The statistics point up the scale of it. There were more than 147,000 divorces in England and Wales in 2002, the highest since 1996. F4J calculates that 650 children a day have parents who separate or divorce - 237,250 children were affected in 2001. And 40 per cent of marriages end in separation.

That stacks up to a lot of anguish, broken homes, careers cut short and financial hardship.

Jolly Stanesby, 38, from Ivybridge, has become one of F4J's most prolific protesters, spending three days up a crane in Exeter last September, three days on Tower Bridge in December, and seven days up the Tamar Bridge in January.

He's been campaigning for greater access to his five-year-old daughter, and said: "Everyone is either affected or knows someone who is.
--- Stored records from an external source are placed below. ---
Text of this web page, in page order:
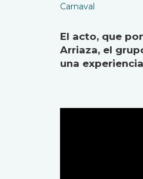
Carnaval
El acto, que
Arriaza, el
una
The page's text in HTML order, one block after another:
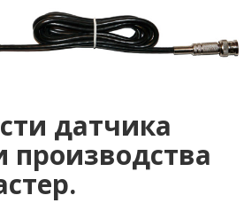
датчика
производства
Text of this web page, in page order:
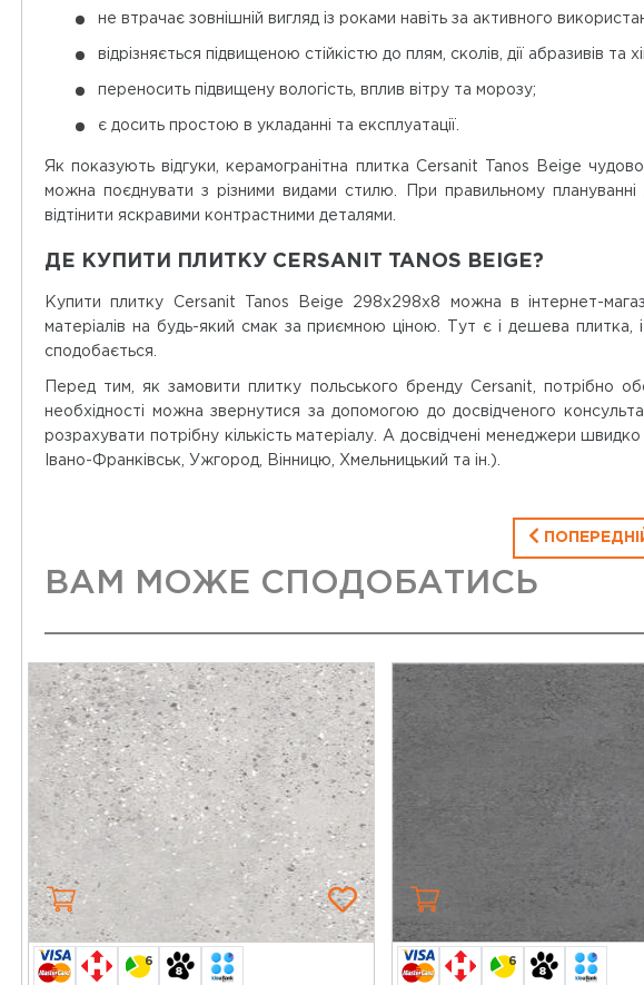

I spent a day on the roof of the family court in Plymouth, and the fireman who came up on the ladder said: 'Don't worry, I'm going through the same thing'. We've had policemen at the bridge protests who say: 'We've got to do our jobs and bring you down, but we wish we could be up there with you'." He believes the protests have become more spectacular the more that people feel they have nothing left to lose. But that does not mean that change might even yet be painfully slow in coming.

For the "super-hero" dads who feel they can only make their voices heard by taking to the bridges and rooftops, each day of waiting is too long.